Can a non-affine scheme admit an fpqc covering by an affine scheme? Suppose a scheme $X$ admits an fpqc covering $\operatorname{Spec} R \to X$. Is $X$ affine? I'd be particularly interested in 'nice' counterexamples (say when the covering is in fact fppf, or when $X$ is Noetherian).
 A: Thanks to Ariyan Javanpeykar for clearing up my confusion. The answer to the main question is: a non-affine scheme can indeed be covered by a single affine scheme, and in fact, the standard covering of $\operatorname{Spec} k[x] \sqcup \operatorname{Spec} k[y]$ onto $\mathbb{P}^1$ will do.
When I thought about this question myself, I initially discarded these types of examples.

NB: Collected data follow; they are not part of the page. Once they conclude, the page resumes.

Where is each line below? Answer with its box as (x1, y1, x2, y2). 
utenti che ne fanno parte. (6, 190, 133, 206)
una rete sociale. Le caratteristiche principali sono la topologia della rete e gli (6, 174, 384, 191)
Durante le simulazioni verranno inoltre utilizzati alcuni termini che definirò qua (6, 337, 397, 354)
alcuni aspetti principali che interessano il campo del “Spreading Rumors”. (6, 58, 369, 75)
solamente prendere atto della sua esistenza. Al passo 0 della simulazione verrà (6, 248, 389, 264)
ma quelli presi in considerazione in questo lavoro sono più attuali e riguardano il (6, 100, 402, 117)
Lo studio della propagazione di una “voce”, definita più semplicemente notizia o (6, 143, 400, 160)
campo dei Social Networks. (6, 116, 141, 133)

I would not expect this morphism to be flat, because the sizes of the pre-images of this covering can 'jump' between 1 and 2, which contradicts the intuition that flat morphisms should have continuously varying fibres.
To clarify where this intuition goes wrong, let me simply remark that an open immersion is flat. Here, too, there is a 'jump' in the size of the fibres, but this 'jump' occurs, for the lack of better terms, on the boundary of an open set. And indeed a similar thing happens in the case of the aforementioned covering, as one can regard the images of $\operatorname{Spec} k[x]$ and of $\operatorname{Spec} k[y]$ as being 'open' in $\mathbb{P}^1$.

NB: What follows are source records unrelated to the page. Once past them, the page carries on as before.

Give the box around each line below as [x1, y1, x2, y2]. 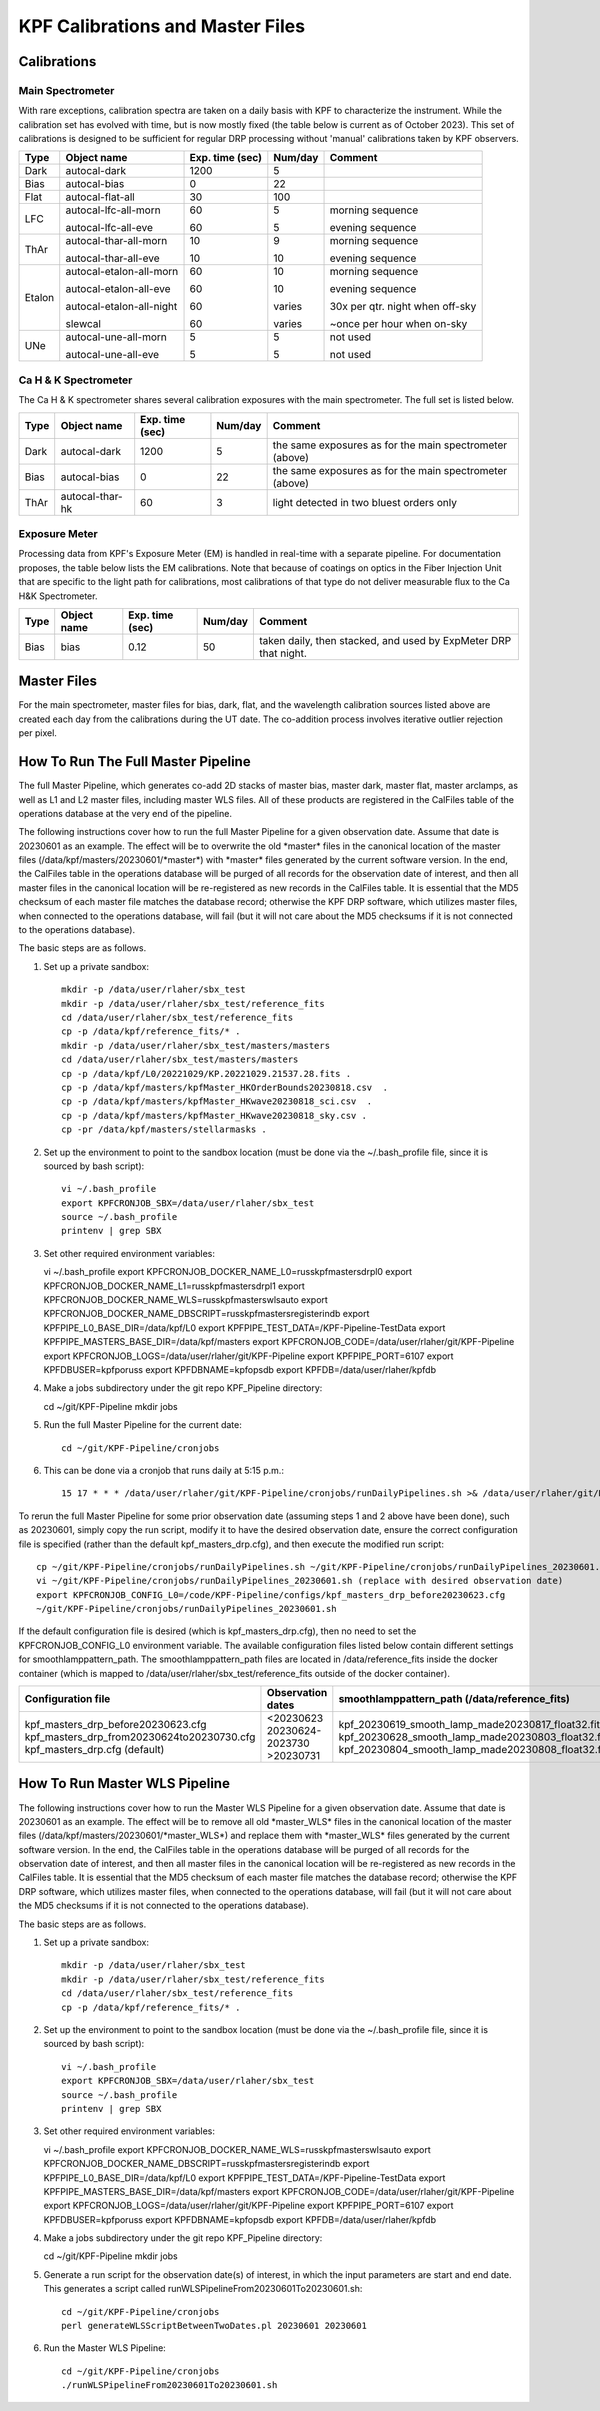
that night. [259, 646, 307, 660]
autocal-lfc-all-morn [65, 203, 161, 217]
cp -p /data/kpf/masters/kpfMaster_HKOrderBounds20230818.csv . [61, 1081, 389, 1093]
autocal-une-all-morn [65, 330, 167, 344]
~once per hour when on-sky [329, 317, 468, 331]
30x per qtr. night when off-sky [329, 300, 477, 314]
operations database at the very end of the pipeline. [18, 807, 232, 819]
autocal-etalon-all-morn [65, 265, 179, 279]
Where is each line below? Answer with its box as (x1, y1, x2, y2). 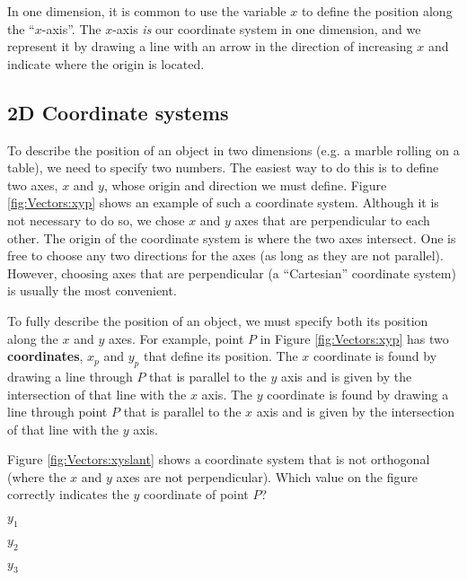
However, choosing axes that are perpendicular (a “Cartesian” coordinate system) (7, 263, 456, 282)
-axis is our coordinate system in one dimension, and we (112, 19, 421, 38)
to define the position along (301, 2, 453, 20)
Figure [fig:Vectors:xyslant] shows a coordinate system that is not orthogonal (7, 450, 430, 469)
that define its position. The (143, 347, 298, 365)
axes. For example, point (108, 329, 244, 347)
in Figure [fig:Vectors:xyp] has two (260, 329, 449, 347)
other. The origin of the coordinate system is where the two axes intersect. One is (7, 228, 456, 247)
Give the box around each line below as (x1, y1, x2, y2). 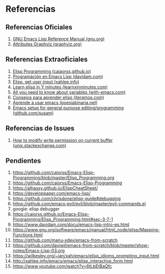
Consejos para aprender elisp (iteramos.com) (12, 94, 104, 100)
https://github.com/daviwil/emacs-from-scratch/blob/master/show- (12, 243, 149, 249)
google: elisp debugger (12, 206, 60, 212)
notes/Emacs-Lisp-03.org (12, 248, 65, 253)
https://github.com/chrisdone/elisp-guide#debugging (12, 196, 121, 201)
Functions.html (12, 232, 43, 238)
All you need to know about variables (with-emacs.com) (12, 89, 126, 95)
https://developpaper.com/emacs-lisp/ (12, 190, 91, 197)
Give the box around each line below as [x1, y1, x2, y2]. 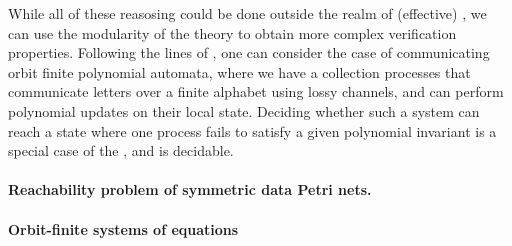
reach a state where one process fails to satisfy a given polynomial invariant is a [8, 120, 497, 141]
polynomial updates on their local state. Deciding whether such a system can [8, 100, 480, 121]
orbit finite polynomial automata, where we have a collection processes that [8, 61, 471, 82]
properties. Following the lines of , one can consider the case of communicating [8, 42, 490, 63]
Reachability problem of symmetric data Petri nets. [8, 179, 372, 200]
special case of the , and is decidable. [8, 140, 234, 161]
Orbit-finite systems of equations [8, 218, 239, 239]
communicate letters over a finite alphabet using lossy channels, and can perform [8, 81, 504, 102]
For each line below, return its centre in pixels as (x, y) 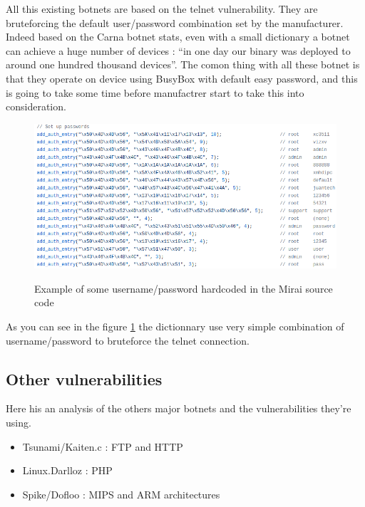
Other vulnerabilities (84, 378)
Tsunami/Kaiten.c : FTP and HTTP (103, 446)
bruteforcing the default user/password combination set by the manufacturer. (175, 22)
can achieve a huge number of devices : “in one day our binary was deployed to (178, 50)
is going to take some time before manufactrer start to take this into (155, 92)
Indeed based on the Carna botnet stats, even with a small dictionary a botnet (178, 37)
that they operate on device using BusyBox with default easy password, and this (182, 78)
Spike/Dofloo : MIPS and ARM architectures (121, 494)
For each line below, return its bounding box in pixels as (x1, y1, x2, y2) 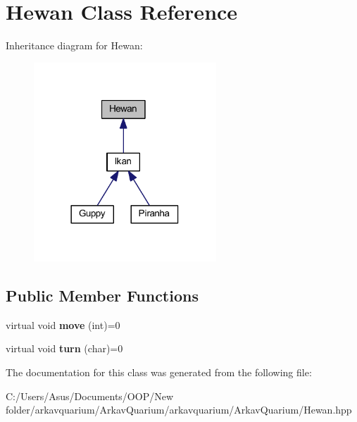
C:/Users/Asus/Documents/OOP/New (6, 388, 174, 403)
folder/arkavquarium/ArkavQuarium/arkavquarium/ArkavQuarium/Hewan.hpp (6, 402, 352, 417)
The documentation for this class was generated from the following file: (6, 364, 312, 379)
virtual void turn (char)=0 (6, 341, 123, 356)
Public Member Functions (6, 284, 199, 306)
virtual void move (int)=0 (6, 317, 120, 332)
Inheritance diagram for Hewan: (6, 38, 143, 53)
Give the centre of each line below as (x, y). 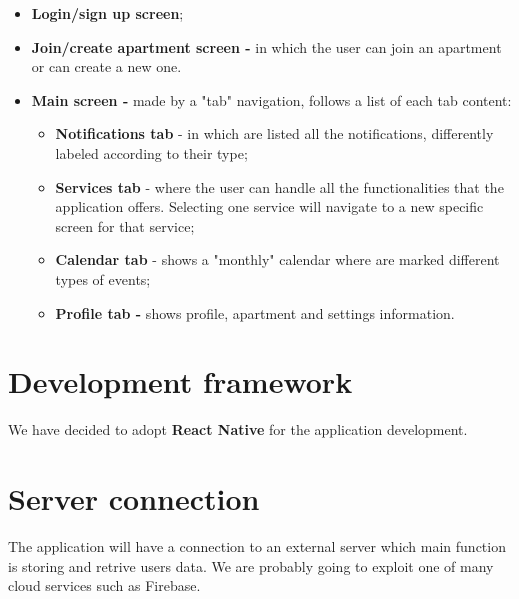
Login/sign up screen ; (107, 13)
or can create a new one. (106, 66)
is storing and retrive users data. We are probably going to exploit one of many (251, 565)
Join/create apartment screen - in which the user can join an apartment (266, 46)
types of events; (103, 278)
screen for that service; (125, 225)
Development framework (180, 381)
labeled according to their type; (151, 152)
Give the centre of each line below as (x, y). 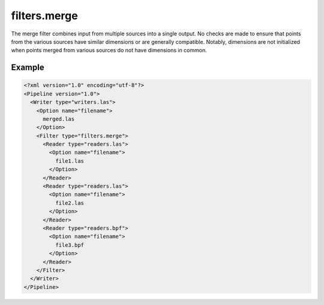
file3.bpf (69, 245)
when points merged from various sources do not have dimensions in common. (109, 50)
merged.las (59, 119)
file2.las (69, 203)
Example (28, 68)
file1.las (69, 161)
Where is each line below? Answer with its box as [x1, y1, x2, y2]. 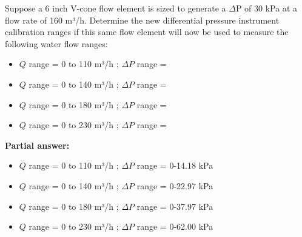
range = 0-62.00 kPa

An additional layer of confusion for me was that the covering of $\mathbb{P}^1$ seemed, to me, to be a finite morphism, but I was aware of the theorem saying that a scheme admitting a finite surjection from an affine scheme, is in fact affine (see Stacks Project, Tag 01ZT, or the exercise in Hartshorne's book as mentioned by Alex Youcis). My reasoning was that finite morphisms roughly correspond to having finite fibres, and this is clearly the case for our covering.

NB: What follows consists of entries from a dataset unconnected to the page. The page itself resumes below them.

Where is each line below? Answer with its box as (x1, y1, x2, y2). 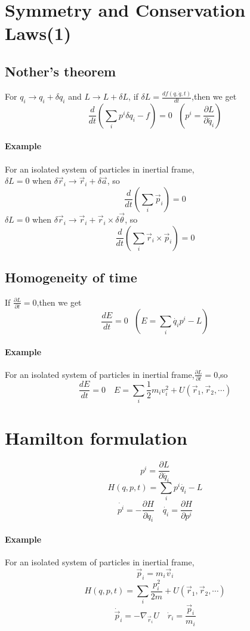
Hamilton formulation (5, 426, 187, 450)
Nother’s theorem (5, 61, 116, 80)
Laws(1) (5, 21, 72, 45)
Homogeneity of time (5, 268, 137, 287)
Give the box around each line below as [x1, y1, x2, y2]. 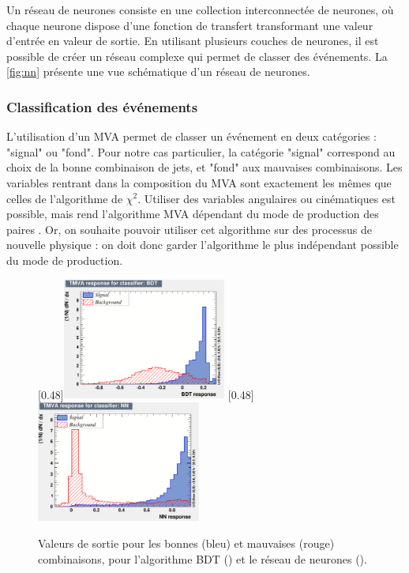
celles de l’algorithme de [6, 190, 123, 206]
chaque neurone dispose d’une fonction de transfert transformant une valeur [6, 17, 373, 33]
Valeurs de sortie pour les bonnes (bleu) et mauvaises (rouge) [38, 535, 335, 551]
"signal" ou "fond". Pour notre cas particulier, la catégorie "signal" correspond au [6, 143, 396, 160]
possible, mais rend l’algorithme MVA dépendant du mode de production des [6, 205, 379, 222]
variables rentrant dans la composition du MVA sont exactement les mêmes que [6, 174, 392, 190]
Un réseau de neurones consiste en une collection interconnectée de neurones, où [6, 2, 394, 17]
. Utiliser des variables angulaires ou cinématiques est [137, 190, 396, 206]
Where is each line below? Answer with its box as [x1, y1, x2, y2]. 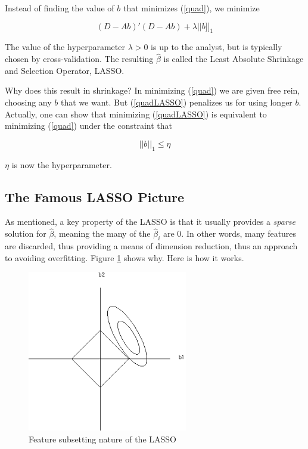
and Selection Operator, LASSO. [5, 64, 125, 76]
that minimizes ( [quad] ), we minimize [123, 2, 260, 14]
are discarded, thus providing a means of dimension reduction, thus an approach [5, 239, 298, 252]
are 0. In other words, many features [163, 227, 297, 240]
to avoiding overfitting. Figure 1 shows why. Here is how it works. [5, 251, 244, 264]
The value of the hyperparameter [5, 41, 125, 53]
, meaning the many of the [54, 227, 151, 240]
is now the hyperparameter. [11, 158, 112, 171]

The intuition is flawed because, as Ariyan mentions, a morphism is finite if and only if it is quasi-finite (meaning of finite type and having finite fibres) and proper. It is the properness that fails for our covering. Using the intuition that proper schemes should be a 'compactness' criterion, one can predict why this indeed fails: viewing $\operatorname{Spec} k[x]$ and $\operatorname{Spec} k[y]$ as infinite lines, they clearly aren't compact, yet we're trying to map them onto a proper (compact) space $\mathbb{P}^1$. To be more mathematically precise, the morphism $\operatorname{Spec} k[x] \sqcup \operatorname{Spec} k[y] \to \mathbb{P}^1$ fails to be universally closed, as can be seen by taking the fibre product along the inclusion $D(x) \to \mathbb{P}^1$.